Obtaining the lowest mortgage interest rate during a real estate refinance can be very challenging. In California, home values have been declining, so the first thing you will need to consider is whether or not you have any equity. If you bought your home in California with little or no down payment in 2005 or later then you probably do not have sufficient equity to refinance your existing mortgage. In California generally you need to have at the minimum 10% equity if you owe $417,000 or less on your current home loan. For loans over this amount you may need more equity. Once you have determined that you have sufficient equity to refinance you will need to find a lender with a good rate.
If you use a mortgage broker they will shop a large of number of lenders to determine which one has the lowest interest rate for your refinance. There are three things to consider when requesting interest rate quotes. The three elements are the interest rate, points and fees. Interest rates are easy to compare, the lower the better. If you are considering paying points make sure you understand where the points are being applied. Paying an origination fee is usually not a good idea unless the mortgage broker is taking no provide from the lender. It is generally a good idea to pay points toward buying down the interest rate if you are planning on keeping the mortgage for five years or longer. It is important to remember that it is not the house you need to consider keeping, it is the loan.

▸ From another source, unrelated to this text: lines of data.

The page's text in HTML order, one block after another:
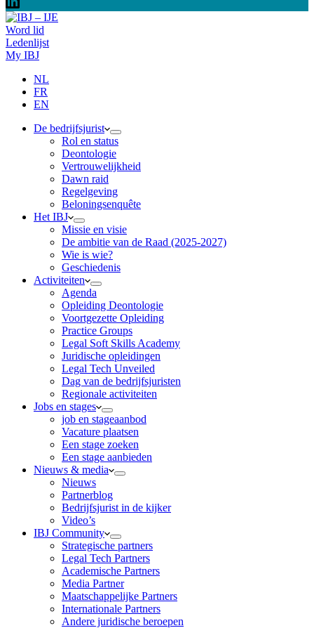
Word lid
Ledenlijst
My IBJ
NL
FR
EN
De bedrijfsjurist
Rol en status
Deontologie
Vertrouwelijkheid
Dawn raid
Regelgeving
Beloningsenquête
Het IBJ
Missie en visie
De ambitie van de Raad (2025-2027)
Wie is wie?
Geschiedenis
Activiteiten
Agenda
Opleiding Deontologie
Voortgezette Opleiding
Practice Groups
Legal Soft Skills Academy
Juridische opleidingen
Legal Tech Unveiled
Dag van de bedrijfsjuristen
Regionale activiteiten
Jobs en stages
job en stageaanbod
Vacature plaatsen
Een stage zoeken
Een stage aanbieden
Nieuws & media
Nieuws
Partnerblog
Bedrijfsjurist in de kijker
Video’s
IBJ Community
Strategische partners
Legal Tech Partners
Academische Partners
Media Partner
Maatschappelijke Partners
Internationale Partners
Andere juridische beroepen
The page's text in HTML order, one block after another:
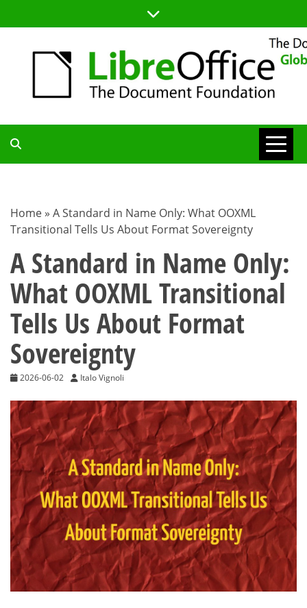
to
TDF
BLOG
Home » A Standard in Name Only: What OOXML
Transitional Tells Us About Format Sovereignty
A Standard in Name Only:
What OOXML Transitional
Tells Us About Format
Sovereignty
2026-06-02 Italo Vignoli

Lastly, you want to make certain you have been provided a detailed break out of the fees you will be paying at close. Junk fees are charges that have been additional to the closing costs to increase the profit the lender makes. Usually the closing costs are between 1 and 2 percent of the loan amount. So if you are borrowing $100,000 you should expect to pay between 1 to 2 thousand dollars in closing costs. You may be able to negotiate the closing costs based on how motivated the broker is to earn your business. Good luck and happy hunting.